The retis context contains enough information to access common types such as the sk_buff pointer.

Sometimes this information cannot be easily available through the probe's arguments. In such cases, the context needs to be dynamically extended.

Well known types to sk_buff indirection can be implemented in the core so that it can be used in generic probes. However, this might be insufficient for some specific probes, for which a freplaced hook is available.

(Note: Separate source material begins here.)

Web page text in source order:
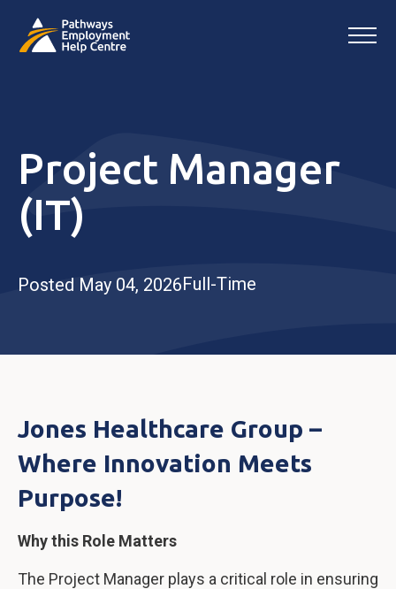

Note the hook is currently unused, the first user will be #493

[atenart]

I find this quite clever and nice for many reasons! But I have some concerns:

1. This changes the current behavior of supporting getting (and tracking) skbs from any struct nft_traceinfo * or struct nft_pktinfo * enabled function. Now only the targeted probe installed by the nft collector will access that indirect skb (e.g. retis collect -c skb,skb-tracking -p some_nft_function won't work anymore). IMO this is a key feature we want to keep (and extend): indirect accesses.
2. In addition this makes the retrieval of getting such skbs depending on the nft collector being enabled.
3. It makes things a bit scattered: the logic to get the above parameter offsets is in the core while it is (and will be) only
   used by the nft collector now.

Point 2 could be worked out by letting collectors install context hook even if not enabled (there's a slight subtility to get right wrt. the compatibility check collectors make — e.g. not loading the context probe in case the nft collector isn't explicitly enabled and the nft module isn't built-in or loaded).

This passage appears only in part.